J'ai même appris que des logements P.L.I. ont été proposés par voie de petites annonces dans les journaux pour essayer de les placer sur le marché.
C'est bien le caractère systématique de la conversion en logements P.L.I. des surfaces de bureaux reconquises que nous entendons sanctionner par un vote négatif sur ce projet de délibération.

M. Gérard LEBAN, adjoint, président. -La parole est à M. BULTÉ pour répondre à l'orateur.

M. Michel BULTÉ, adjoint, au nom de la 6e Commission. -Merci, Monsieur le Maire, de me donner la parole.
Je suis surpris, mais en même temps je comprends la position de M. OTTAWAY qui n'a pas changé en ce qui concerne ce programme, qui est programme exemplaire où le Maire de Paris applique la politique qu'il a définie le 20 novembre dernier, notamment de transformation de bureaux en logements.
C'est une action dans le Centre de Paris qui me paraît tout à fait intéressante, qui permet de proposer aux Parisiens et aux Parisiennes de ce secteur, notamment des classes moyennes, des logements P.L.I., je rassure M. OTTAWAY, ce sera du P.L.I.-TIBÉRI, c'est-à-dire du P.L.I. pas cher, du P.L.I. que nous pourrons proposer aux gens qui en ont véritablement besoin.
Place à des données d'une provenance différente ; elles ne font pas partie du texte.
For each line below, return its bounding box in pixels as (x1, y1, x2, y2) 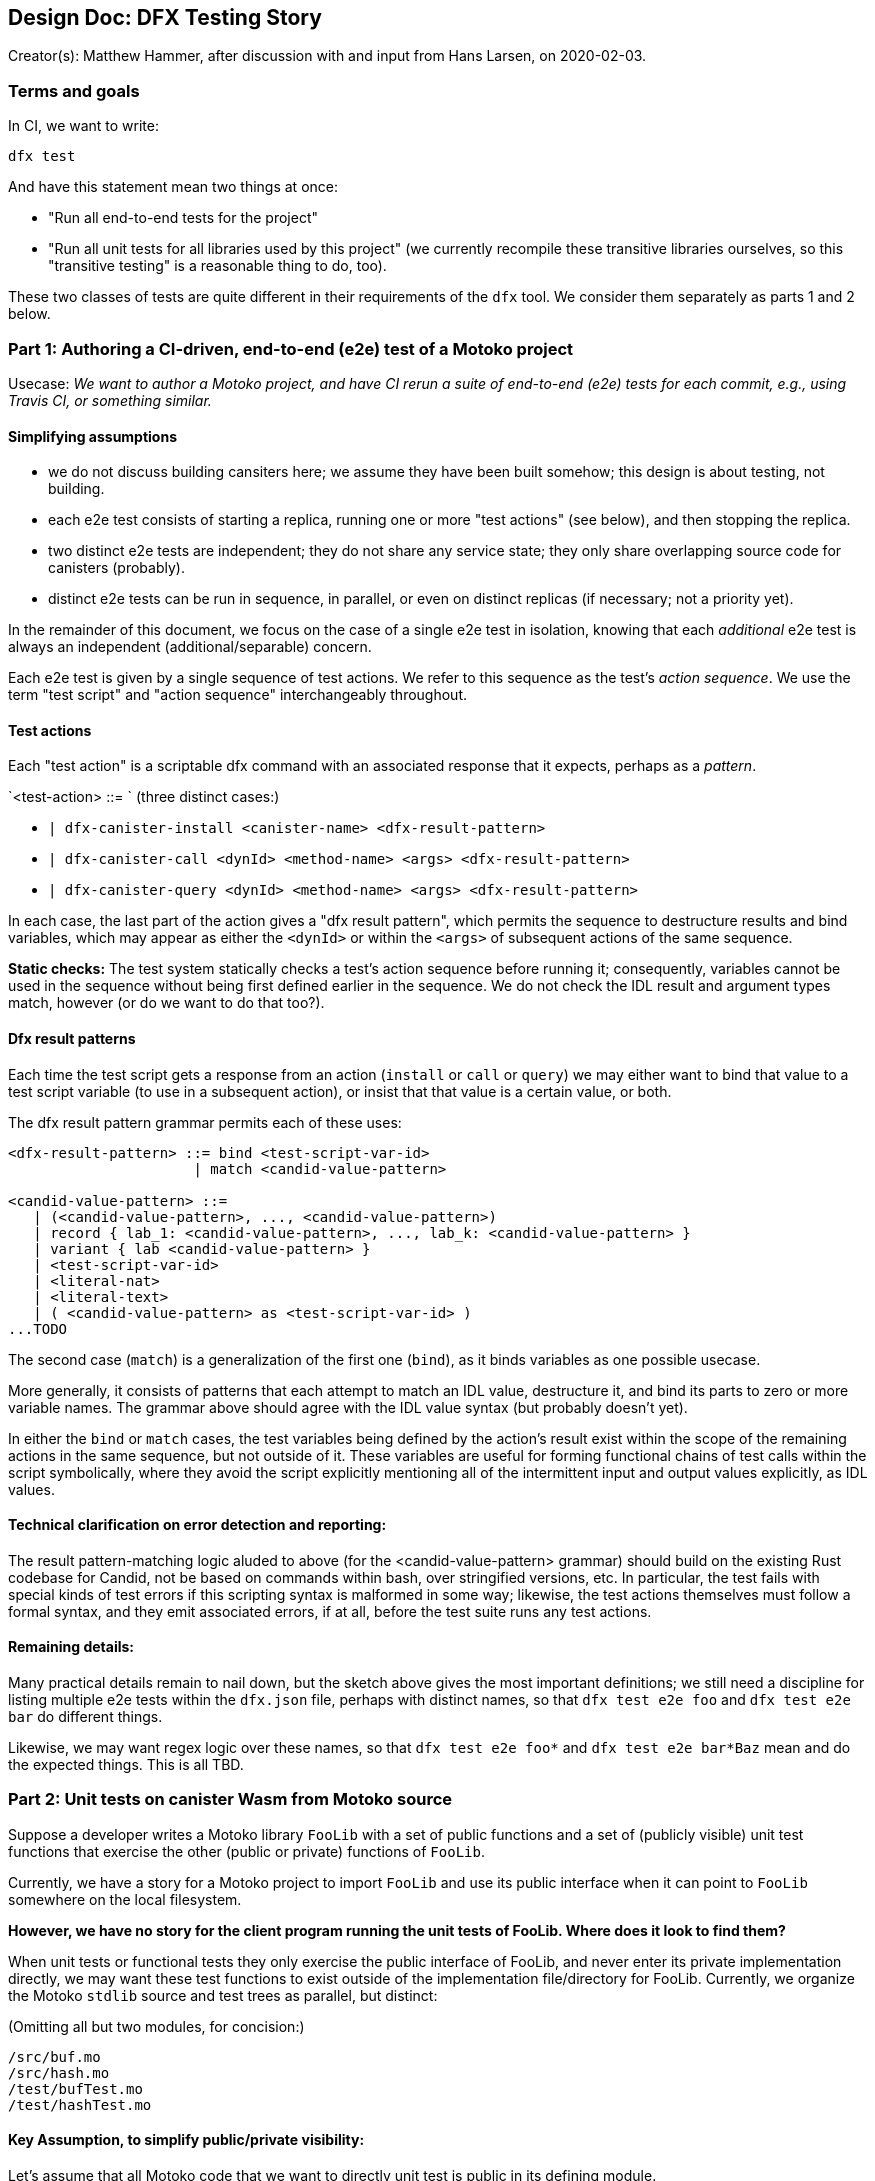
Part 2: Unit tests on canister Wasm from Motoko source (8, 1789, 453, 1810)
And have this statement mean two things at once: (8, 178, 338, 196)
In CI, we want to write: (8, 117, 160, 135)
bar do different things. (8, 1708, 163, 1726)
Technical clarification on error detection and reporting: (8, 1516, 387, 1534)
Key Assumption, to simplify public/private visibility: (8, 2131, 365, 2149)
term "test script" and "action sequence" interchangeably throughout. (8, 686, 467, 704)
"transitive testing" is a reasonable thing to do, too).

M. Gérard LEBAN, adjoint, président. -Merci, Monsieur BULTÉ.
Je mets aux voix, à main levée, ce projet de délibération.
Qui est pour ?
Contre ?
Abstentions ?
Le projet de délibération est adopté à la majorité, les groupes socialiste et apparentés, communiste, du Mouvement des citoyens, M. REVEAU ayant voté contre, MM. DUMAIT, MESMIN et Mme TAFFIN n'ayant pas pris part au vote. (1996, D. 80).